Re-opening as the unit test didn't cover the end to end process are there are still some issues to resolve.
(In reply to Jeremy Boynes from comment #0) > The HTML5 specification is specifying that cookie values may contain > characters that are not part of US-ASCII or ISO-8859-1 and that those > codepoints should be UTF-8 encoded for display. > > http://www.w3.org/html/wg/drafts/html/master/single-page.html#cookie > What is the exact wording? The above link is broken - there is no "cookie" anchor in the current version of that document. All I see are references to [COOKIES] document (#refsCOOKIES anchor) = RFC 6265. http://tools.ietf.org/html/rfc6265 RFC 6265 does not allow non-ascii characters in cookie value in Set-Cookie header. Citing from its Chapter 4.1.1. Set-Cookie / Syntax, set-cookie-header = "Set-Cookie:" SP set-cookie-string set-cookie-string = cookie-pair *( ";" SP cookie-av ) cookie-pair = cookie-name "=" cookie-value cookie-name = token cookie-value = *cookie-octet / ( DQUOTE *cookie-octet DQUOTE ) cookie-octet = %x21 / %x23-2B / %x2D-3A / %x3C-5B / %x5D-7E ; US-ASCII characters excluding CTLs, ; whitespace DQUOTE, comma, semicolon, ; and backslash The cookie-value is limited to US-ASCII, even when quoted. At the same time, attributes (cookie-av) do not have such limitation and as such may be UTF-8: path-av = "Path=" path-value path-value = <any CHAR except CTLs or ";"> For reference, the place where UTF-8 is mentioned in RFC 6265 is in chapter 5.4. The Cookie Header. Citing: NOTE: Despite its name, the cookie-string is actually a sequence of octets, not a sequence of characters. To convert the cookie-string (or components thereof) into a sequence of characters (e.g., for presentation to the user), the user agent might wish to try using the UTF-8 character encoding [RFC3629] to decode the octet sequence. This decoding might fail, however, because not every sequence of octets is valid UTF-8.

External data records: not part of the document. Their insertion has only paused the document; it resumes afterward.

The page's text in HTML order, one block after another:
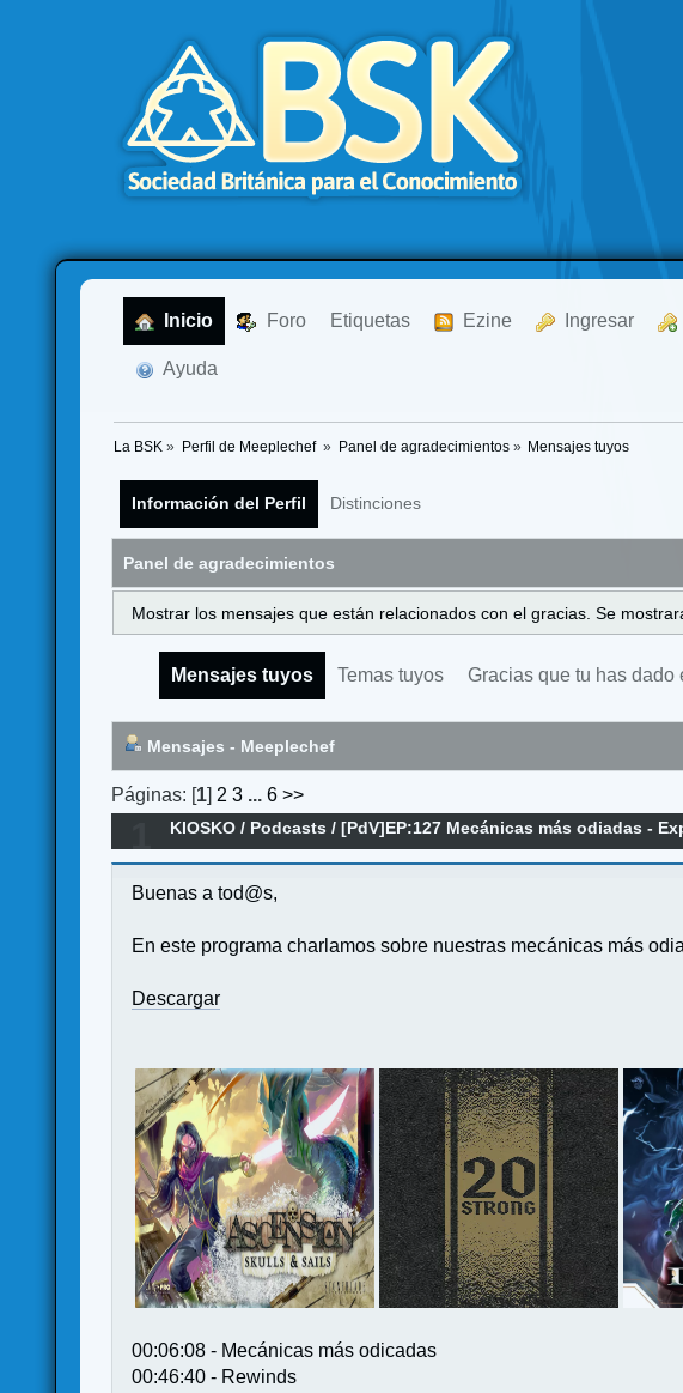
Inicio Foro Etiquetas Ezine Ingresar
Ayuda
La BSK » Perfil de Meeplechef » Panel de agradecimientos» Mensajes tuyos
Información del Perfil Distinciones
Panel de agradecimientos
Mostrar los mensajes que están relacionados con el gracias. Se
Mensajes tuyos Temas tuyos Gracias que tu has dado
Mensajes - Meeplechef
Páginas: [1] 2 3 ...6 >>
KIOSKO / Podcasts /[PdV]EP:127 Mecánicas más odiadas -
Buenas a tod@s,
En este programa charlamos sobre nuestras mecánicas más
Descargar
00:06:08 - Mecánicas más odicadas
00:46:40 - Rewinds
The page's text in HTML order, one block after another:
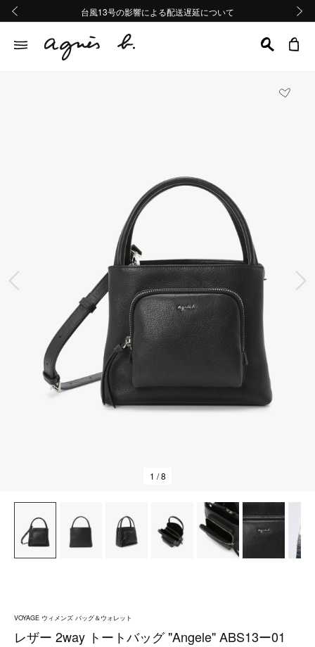
熊本地域地震の影響による配送遅延について
Summer Sale 2buy10%OFF!!
台風13号の影響による配送遅延について
熊本地域地震の影響による配送遅延について
Summer Sale 2buy10%OFF!!
前の画像
1 / 8
VOYAGE ウィメンズ バッグ＆ウォレット
レザー 2way トートバッグ "Angele" ABS13ー01
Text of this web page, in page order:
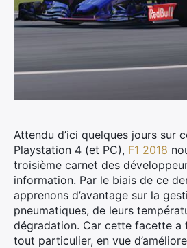
Attendu d’ici quelques jours sur
Playstation 4 (et PC), F1 2018
troisième carnet des
information. Par le biais de ce
apprenons d’avantage sur la
pneumatiques, de leurs
dégradation. Car cette facette a
tout particulier, en vue
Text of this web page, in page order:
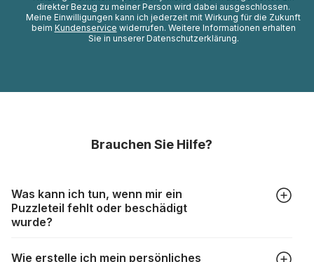
direkter Bezug zu meiner Person wird dabei ausgeschlossen.
Meine Einwilligungen kann ich jederzeit mit Wirkung für die Zukunft
beim Kundenservice widerrufen. Weitere Informationen erhalten
Sie in unserer Datenschutzerklärung.
Brauchen Sie Hilfe?
Was kann ich tun, wenn mir ein
Puzzleteil fehlt oder beschädigt
wurde?
Wie erstelle ich mein persönliches

(In reply to Konstantin Kolinko from comment #3) > The cookie-value is limited to US-ASCII, even when quoted. Agreed. > At the same time, attributes (cookie-av) do not have such limitation and as > such may be UTF-8: > > path-av = "Path=" path-value > path-value = <any CHAR except CTLs or ";"> Nope. CHAR is limited to USASCII. See the definition in section 2.2 of RFC 6265.

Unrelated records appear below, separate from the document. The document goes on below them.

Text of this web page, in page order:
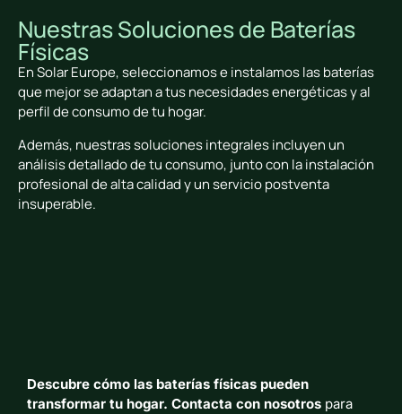
Nuestras Soluciones de Baterías
Físicas
En Solar Europe, seleccionamos e instalamos las baterías
que mejor se adaptan a tus necesidades energéticas y al
perfil de consumo de tu hogar.
Además, nuestras soluciones integrales incluyen un
análisis detallado de tu consumo, junto con la instalación
profesional de alta calidad y un servicio postventa
insuperable.
Descubre cómo las baterías físicas pueden
transformar tu hogar. Contacta con nosotros para
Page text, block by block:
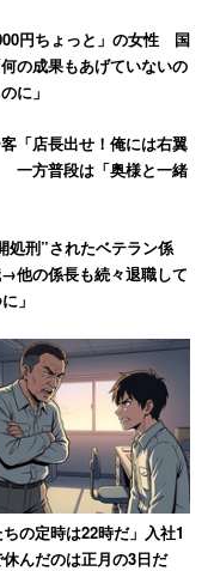
円ちょっと」の女性 国
の成果もあげていないの
に」
「店長出せ！俺には右翼
一方普段は「奥様と一緒
処刑”されたベテラン係
他の係長も続々退職して
」
ちの定時は22時だ」入社1
んだのは正月の3日だ
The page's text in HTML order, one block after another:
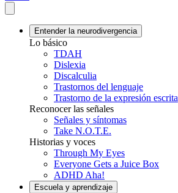
Entender la neurodivergencia
Lo básico
TDAH
Dislexia
Discalculia
Trastornos del lenguaje
Trastorno de la expresión escrita
Reconocer las señales
Señales y síntomas
Take N.O.T.E.
Historias y voces
Through My Eyes
Everyone Gets a Juice Box
ADHD Aha!
Escuela y aprendizaje
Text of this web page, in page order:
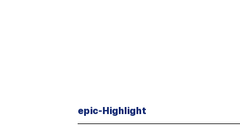
epic-Highlight
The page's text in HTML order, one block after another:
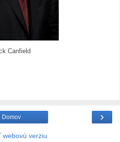
Canfield
›
Domov
webovú verziu

Here is a patch that adds support for sending HTTP headers in character sets other than ISO-8859-1 and then uses that support for sending Set-Cookie headers. Both AJP and HTTP needed changes SPDY didn't as it already used the approach the patch uses. I still have some work to do to restore the filtering of CTLs. http://people.apache.org/~markt/patches/2014-10-02-bug55951-tc8-v1.patch
This is the completed patch: http://people.apache.org/~markt/patches/2014-10-06-bug55951-tc8-v2.patch I'll give folks a day or so to review and comment and then commit it.
This has now been fixed in 8.0.x for 8.0.15 onwards.